It’s not typically the place to shop for real estate investment trusts (REITs), those pools of income-producing properties managed more for dividends than for growth. In fact, of the approximately 225 publicly traded REITs, only 33 trade on the Nasdaq, and most have badly trailed the Nasdaq itself in total returns.

A notable exception is Equinix (NASDAQ: EQIX), which has made its fortune, and done the same for a lot of investors, mostly because of how closely it’s tied to tech.

Equinix is one of the largest data-center operators in the world, with 250 sites on six continents that provide storage space and critical connectivity to more than 10,000 customers, including about half of the Fortune 500.

Just a few of its major tenants are cloud giants such as Amazon’s AWS, Google Cloud, and Microsoft’s Azure, as well as broadband streaming leaders like Zoom Video Communications and Netflix.

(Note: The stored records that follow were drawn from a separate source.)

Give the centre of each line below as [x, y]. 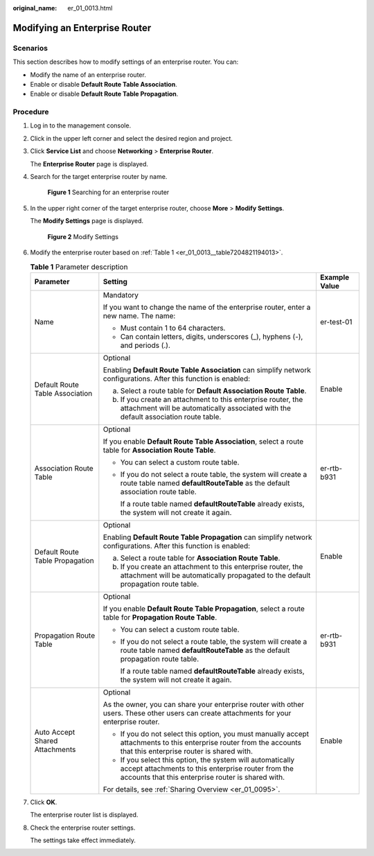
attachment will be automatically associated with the [205, 408]
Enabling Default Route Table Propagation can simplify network [207, 537]
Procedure [31, 112]
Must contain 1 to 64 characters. [173, 328]
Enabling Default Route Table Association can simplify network [207, 369]
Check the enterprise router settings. [83, 828]
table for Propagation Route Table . [160, 617]
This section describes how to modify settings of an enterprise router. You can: [126, 62]
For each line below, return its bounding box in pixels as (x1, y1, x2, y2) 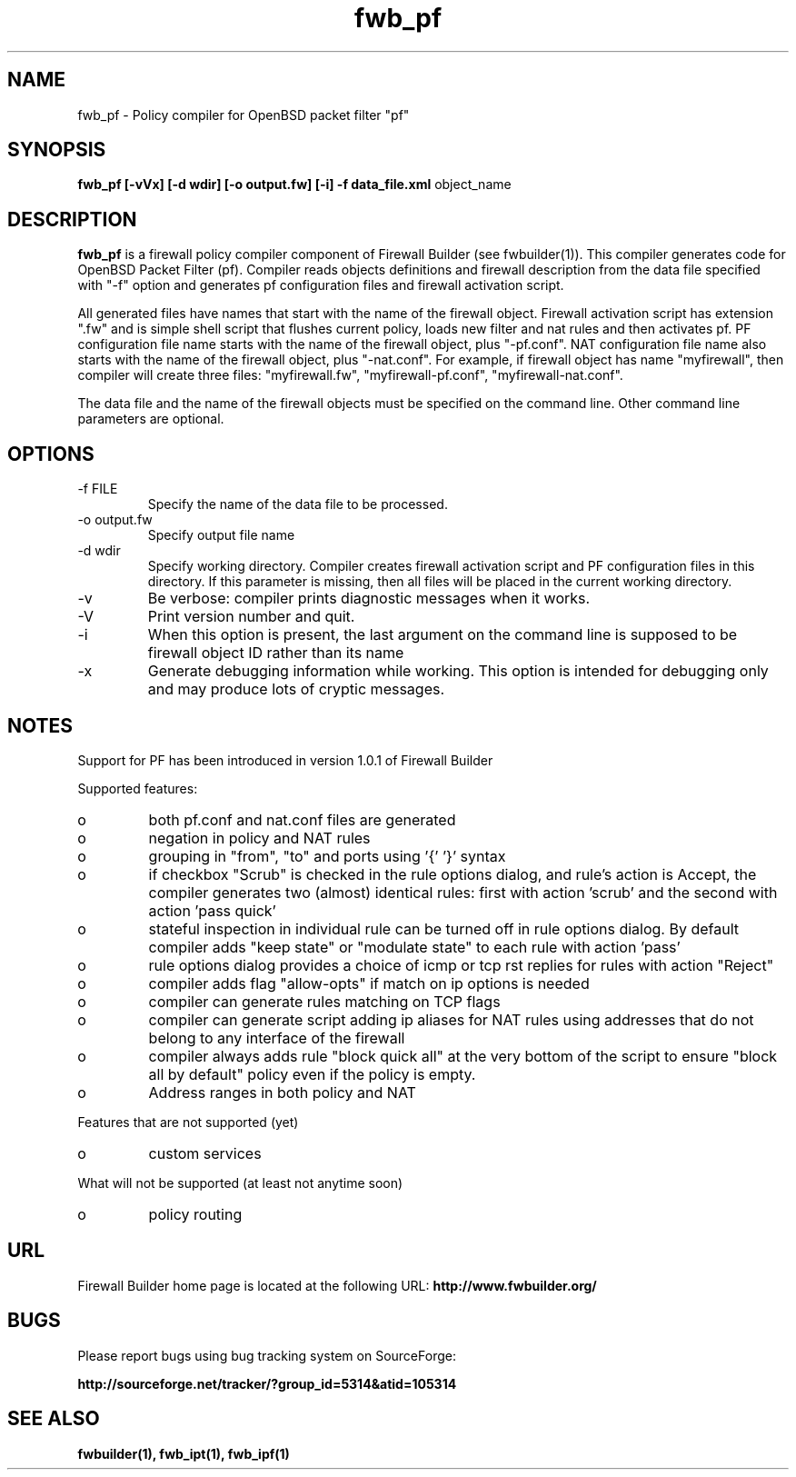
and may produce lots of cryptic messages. (147, 680, 445, 699)
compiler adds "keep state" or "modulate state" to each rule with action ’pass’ (148, 937, 681, 956)
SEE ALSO (7, 1407, 100, 1431)
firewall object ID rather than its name (147, 644, 404, 663)
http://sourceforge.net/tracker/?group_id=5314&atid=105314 (77, 1375, 457, 1392)
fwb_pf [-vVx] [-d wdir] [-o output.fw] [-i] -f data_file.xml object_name (77, 176, 512, 193)
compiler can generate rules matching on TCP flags (148, 992, 501, 1011)
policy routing (148, 1204, 243, 1223)

Meeting this insatiable demand for data bandwidth and digital storage space has helped Equinix perform admirably. The chart below shows how much a $1,000 stake in Equinix has gained in the past 10 years ago compared with the same amount invested in the benchmark Invesco QQQ exchange-traded fund (ETF), which tracks the NASDAQ 100 Index of the 100 largest U.S. and international nonfinancial companies based on market cap.

Data source: YCharts

As the chart shows, Equinix has posted 524% in total return versus 403% for the ETF. Interestingly, push the performance back to when Equinix went public in 2000, shortly after QQQ’s launch in 1999, and the picture is dramatically reversed, as shown below.

Data source: YCharts

REIT conversion opens the cash drawer

At least two factors help explain this reversal. First, Equinix converted to a REIT in 2015 and was required at that point to pay out at least 90% of its taxable income as dividends, significantly boosting that side of the total return formula.

In fact, the data-center giant has raised its payout by 150% since then, including by an annualized 8% a year during the past three. Its payout ratio of about 50% based on cash flow is modest by REIT standards, leaving cash in the coffers to manage debt and expand its operations.

The stock’s yield is only about 2%, but that’s still considerably higher than the 0.6% of the Invesco QQQ benchmark, which reflects just how little in dividends one can generally expect from the big tech sector.

A REIT to ride the digital revolution

The other reason for Equinix’s recent Nasdaq-beating ride may be more significant. The company has ridden, indeed helped facilitate, the wave of explosive growth over the past decade or so as big data, cloud computing, and the internet of things have transformed our daily lives and the global economy.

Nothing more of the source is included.